Case ID: ala-app_33/html/0522-01.html
Source: Caselaw Access Project
Author: {"author": "\n      HARWOOD, Judge.", "license": "Public Domain", "url": "https://static.case.law/"}
Date Created: 2024-08-24T03:29:51.129683

35 So.2d 367
    POWELL v. STATE.
    6 Div. 440.
    Court of Appeals of Alabama.
    May 11, 1948.
    Geo. Rogers, of Birmingham, for appellant.
    A. A. Carmichael, Atty. Gen., and L. E. Barton, Asst. Atty. Gen., for the State.
   HARWOOD, Judge.

The indictment against this appellant contained two counts charging respectively assault with intent to ravish, and assault with intent to rob.

In the trial below the jury returned a verdict of guilty of simple assault, and assessed a fine of fifty dollars.
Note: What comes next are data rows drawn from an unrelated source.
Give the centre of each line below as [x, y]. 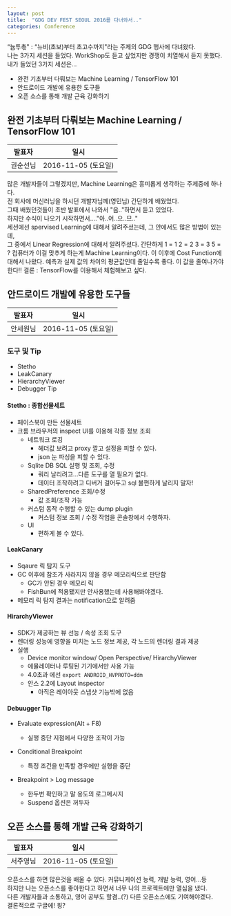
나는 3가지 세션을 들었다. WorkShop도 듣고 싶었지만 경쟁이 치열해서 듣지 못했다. [115, 55]
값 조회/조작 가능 [60, 500]
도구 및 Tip [24, 351]
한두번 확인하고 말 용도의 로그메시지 [76, 794]
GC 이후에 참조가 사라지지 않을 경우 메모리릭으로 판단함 [92, 574]
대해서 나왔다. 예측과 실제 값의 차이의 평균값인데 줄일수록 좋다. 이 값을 [101, 262]
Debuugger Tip [29, 708]
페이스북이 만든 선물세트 [50, 422]
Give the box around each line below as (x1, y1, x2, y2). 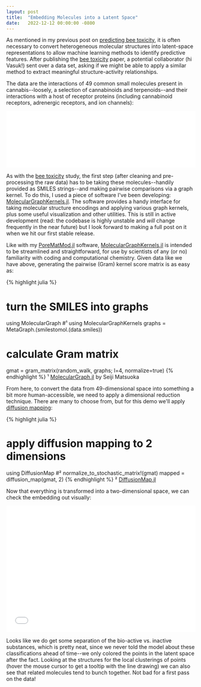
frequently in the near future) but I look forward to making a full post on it (6, 224, 187, 231)
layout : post (6, 8, 39, 15)
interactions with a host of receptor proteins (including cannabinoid (6, 93, 173, 100)
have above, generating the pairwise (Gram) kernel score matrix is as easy (6, 261, 190, 268)
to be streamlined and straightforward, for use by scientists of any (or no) (6, 248, 188, 255)
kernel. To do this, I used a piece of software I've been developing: (6, 192, 171, 199)
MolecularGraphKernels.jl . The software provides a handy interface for (6, 198, 181, 205)
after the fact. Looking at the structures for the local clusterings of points (6, 656, 186, 664)
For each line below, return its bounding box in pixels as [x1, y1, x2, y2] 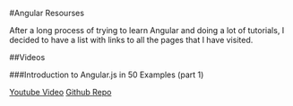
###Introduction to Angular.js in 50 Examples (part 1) [9, 69, 204, 80]
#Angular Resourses [9, 8, 85, 18]
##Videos [9, 52, 46, 62]
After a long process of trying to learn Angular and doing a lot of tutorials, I [9, 25, 285, 35]
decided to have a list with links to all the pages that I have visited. [9, 35, 254, 45]
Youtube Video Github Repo [9, 87, 112, 97]
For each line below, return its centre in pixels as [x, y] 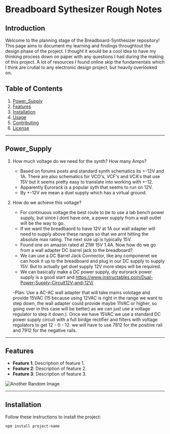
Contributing [26, 123]
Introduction [25, 28]
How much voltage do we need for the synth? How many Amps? [79, 161]
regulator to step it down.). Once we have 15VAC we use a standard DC [87, 314]
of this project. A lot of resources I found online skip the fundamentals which [85, 62]
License [21, 128]
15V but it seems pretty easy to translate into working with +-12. [87, 182]
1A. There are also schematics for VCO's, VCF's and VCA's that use [90, 176]

As additional punishment the court imposed a sentence of hard labor for a term of six months.

The State’s evidence was directed toward showing that Miss Grace Brown, a high school girl about fifteen years of age, was returning to her home from choir practice around 9:15 o’clock the night of 9 October 1946. Miss Brown and the defendant boarded a street car, and both left the car at the same stop, which was in the western section of Birmingham.

Miss Brown, after getting off the car walked across the street and was followed by the defendant. The defendant then addressed some casual inquiries to Miss Brown, to which she replied. Then he asked her what grade she was in, and according to Miss Brown:

“I told him I was in the third semester, and then he says, Wait a minute,’ and he grabbed me and I slapped him with my hand and screamed.
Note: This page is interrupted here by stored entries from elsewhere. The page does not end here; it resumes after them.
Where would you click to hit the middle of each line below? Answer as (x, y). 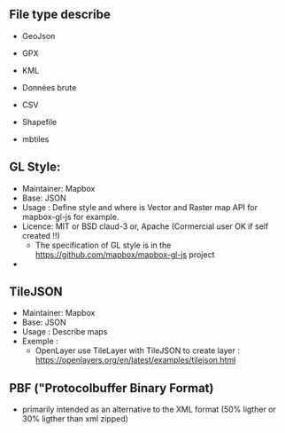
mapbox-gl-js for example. (70, 216)
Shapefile (39, 122)
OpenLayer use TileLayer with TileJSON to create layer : (138, 350)
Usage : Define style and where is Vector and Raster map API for (140, 207)
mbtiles (35, 139)
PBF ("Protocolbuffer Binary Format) (112, 388)
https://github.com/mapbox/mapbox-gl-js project (125, 254)
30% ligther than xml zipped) (75, 419)
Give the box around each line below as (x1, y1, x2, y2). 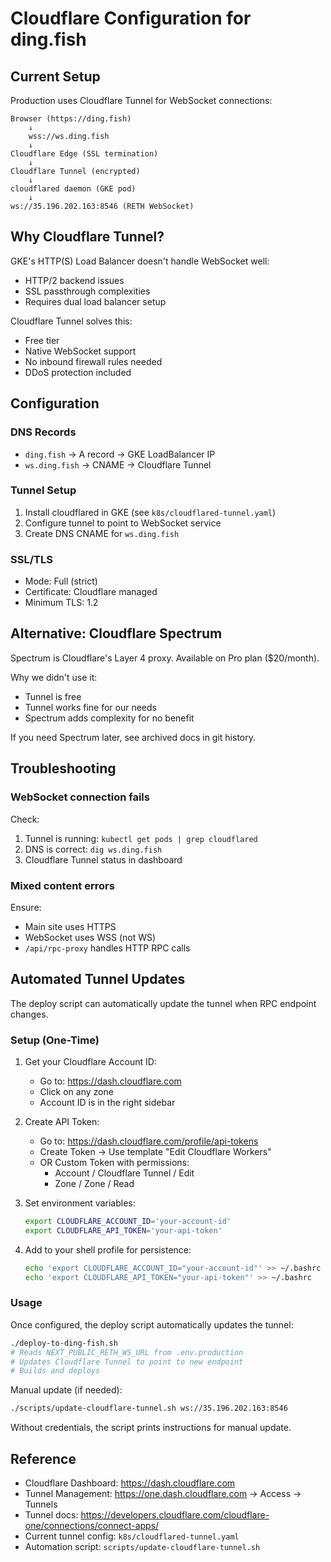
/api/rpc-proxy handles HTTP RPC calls (24, 942, 191, 954)
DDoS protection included (24, 366, 132, 378)
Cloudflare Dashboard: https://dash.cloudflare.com (24, 1477, 236, 1489)
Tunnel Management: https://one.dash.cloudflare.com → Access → (24, 1487, 302, 1499)
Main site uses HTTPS (24, 920, 117, 932)
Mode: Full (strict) (24, 575, 98, 587)
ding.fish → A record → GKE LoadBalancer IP (24, 448, 216, 460)
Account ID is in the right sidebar (39, 1097, 176, 1108)

“Q. Now, what did he do when he grabbed at you P Just tell actually what he did when you made that remark, just describe what he did there. A. Well, when I saw what he was going to do, I stepped back and screamed and he grabbed my shoulder here (indicating), and so I slapped him. He says, '‘Huh,’ and I screamed again, and I had a history book in my hand and I hit him with the history book, and then he tu'rned and ran."

Immediately after this occurrence Miss Brown ran to the nearest house and made complaint to a Mr. Funk, and then continued on to her home, which was the next house, and made complaint to her father. Mr. Brown, the father, immediately dressed, and accompanied by his daughter, and a Mr. Sojourner, a neighbor, went in search of whoever had thus approached his daughter. Mr. Brown carried his shotgun with him. After touring arou'nd the general area for fifteen to thirty minutes the defendant was seen by a car stop post some blocks distant from the scene of the alleged assault.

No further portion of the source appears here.